== Segment start ==
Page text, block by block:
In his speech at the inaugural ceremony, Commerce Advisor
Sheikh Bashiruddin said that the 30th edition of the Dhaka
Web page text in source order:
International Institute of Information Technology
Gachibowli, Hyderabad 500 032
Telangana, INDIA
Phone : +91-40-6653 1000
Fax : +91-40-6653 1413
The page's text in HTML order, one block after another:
== Segment end ==
== Segment start ==
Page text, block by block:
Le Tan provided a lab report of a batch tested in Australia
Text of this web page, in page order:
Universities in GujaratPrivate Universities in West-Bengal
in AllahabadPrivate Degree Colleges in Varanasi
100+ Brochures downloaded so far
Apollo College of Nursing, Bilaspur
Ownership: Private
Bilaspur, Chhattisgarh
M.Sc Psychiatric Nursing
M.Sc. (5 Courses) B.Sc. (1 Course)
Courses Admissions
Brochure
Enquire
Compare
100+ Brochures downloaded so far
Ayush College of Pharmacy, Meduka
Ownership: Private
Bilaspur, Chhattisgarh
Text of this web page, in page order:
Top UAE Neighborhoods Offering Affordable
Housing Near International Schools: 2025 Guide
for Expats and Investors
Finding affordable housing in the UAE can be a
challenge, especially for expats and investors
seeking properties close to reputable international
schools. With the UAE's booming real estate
== Segment end ==
What this task involves:
All that is wanted is a faithful reproduction of the line above with "Web page text", the line with "The page's text", and every line in between.

Solution to this exercise:
Web page text in source order:
International Institute of Information Technology
Gachibowli, Hyderabad 500 032
Telangana, INDIA
Phone : +91-40-6653 1000
Fax : +91-40-6653 1413
The page's text in HTML order, one block after another:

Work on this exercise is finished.